Data extracted from a collection

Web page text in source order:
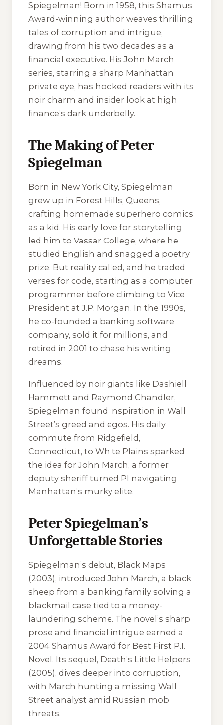
Spiegelman! Born in 1958, this Shamus
Award-winning author weaves thrilling
tales of corruption and intrigue,
drawing from his two decades as a
financial executive. His John March
series, starring a sharp Manhattan
private eye, has hooked readers with its
noir charm and insider look at high
finance’s dark underbelly.
The Making of Peter
Spiegelman
Born in New York City, Spiegelman
grew up in Forest Hills, Queens,
crafting homemade superhero comics
as a kid. His early love for storytelling
led him to Vassar College, where he
studied English and snagged a poetry
prize. But reality called, and he traded
verses for code, starting as a computer
programmer before climbing to Vice
President at J.P. Morgan. In the 1990s,
he co-founded a banking software
company, sold it for millions, and
retired in 2001 to chase his writing
dreams.
Influenced by noir giants like Dashiell
Hammett and Raymond Chandler,
Spiegelman found inspiration in Wall
Street’s greed and egos. His daily
commute from Ridgefield,
Connecticut, to White Plains sparked
the idea for John March, a former
deputy sheriff turned PI navigating
Manhattan’s murky elite.
Peter Spiegelman’s
Unforgettable Stories
Spiegelman’s debut, Black Maps
(2003), introduced John March, a black
sheep from a banking family solving a
blackmail case tied to a money-
laundering scheme. The novel’s sharp
prose and financial intrigue earned a
2004 Shamus Award for Best First P.I.
Novel. Its sequel, Death’s Little Helpers
(2005), dives deeper into corruption,
with March hunting a missing Wall
Street analyst amid Russian mob
threats.
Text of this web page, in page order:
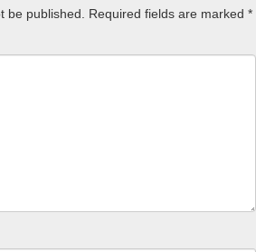
be published. Required fields are marked *
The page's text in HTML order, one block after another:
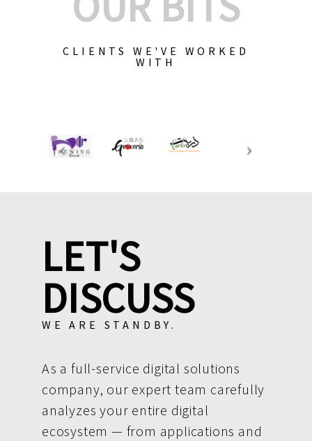
CLIENTS WE'VE WORKED
WITH
LET'S
DISCUSS
WE ARE STANDBY.
As a full-service digital solutions
company, our expert team carefully
analyzes your entire digital
ecosystem — from applications and
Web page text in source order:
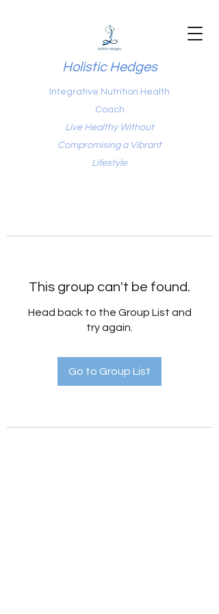
Holistic Hedges
Integrative Nutrition Health
Coach
Live Healthy Without
Compromising a Vibrant
Lifestyle
This group can't be found.
Head back to the Group List and
try again.
Go to Group List
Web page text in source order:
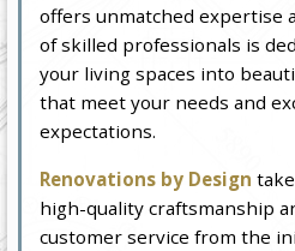
offers unmatched expertise
of skilled professionals is
your living spaces into
that meet your needs and
expectations.
Renovations by Design
high-quality craftsmanship
customer service from the
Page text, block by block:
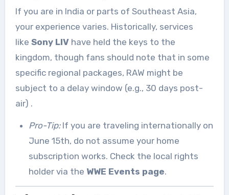
If you are in India or parts of Southeast Asia,
your experience varies. Historically, services
like Sony LIVhave held the keys to the
kingdom, though fans should note that in some
specific regional packages, RAW might be
subject to a delay window (e.g., 30 days post-
air) .
Pro-Tip:If you are traveling internationally on
June 15th, do not assume your home
subscription works. Check the local rights
holder via the WWE Events page.
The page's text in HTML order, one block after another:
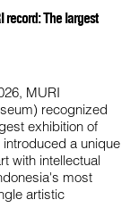
record: The largest
MURI
recognized
exhibition of
a unique
with intellectual
most
artistic
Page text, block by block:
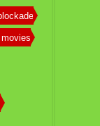
movies
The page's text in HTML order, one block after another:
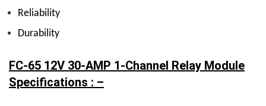
Reliability
Durability
FC-65 12V 30-AMP 1-Channel Relay Module
Specifications : –

Exercise
Using the data above, repeat exactly the lines that begin at the line with "Spiegelman! Born in 1958, this Shamus" and end at the line with "he co-founded a banking software", both ends included.

Solution to this exercise
Spiegelman! Born in 1958, this Shamus
Award-winning author weaves thrilling
tales of corruption and intrigue,
drawing from his two decades as a
financial executive. His John March
series, starring a sharp Manhattan
private eye, has hooked readers with its
noir charm and insider look at high
finance’s dark underbelly.
The Making of Peter
Spiegelman
Born in New York City, Spiegelman
grew up in Forest Hills, Queens,
crafting homemade superhero comics
as a kid. His early love for storytelling
led him to Vassar College, where he
studied English and snagged a poetry
prize. But reality called, and he traded
verses for code, starting as a computer
programmer before climbing to Vice
President at J.P. Morgan. In the 1990s,
he co-founded a banking software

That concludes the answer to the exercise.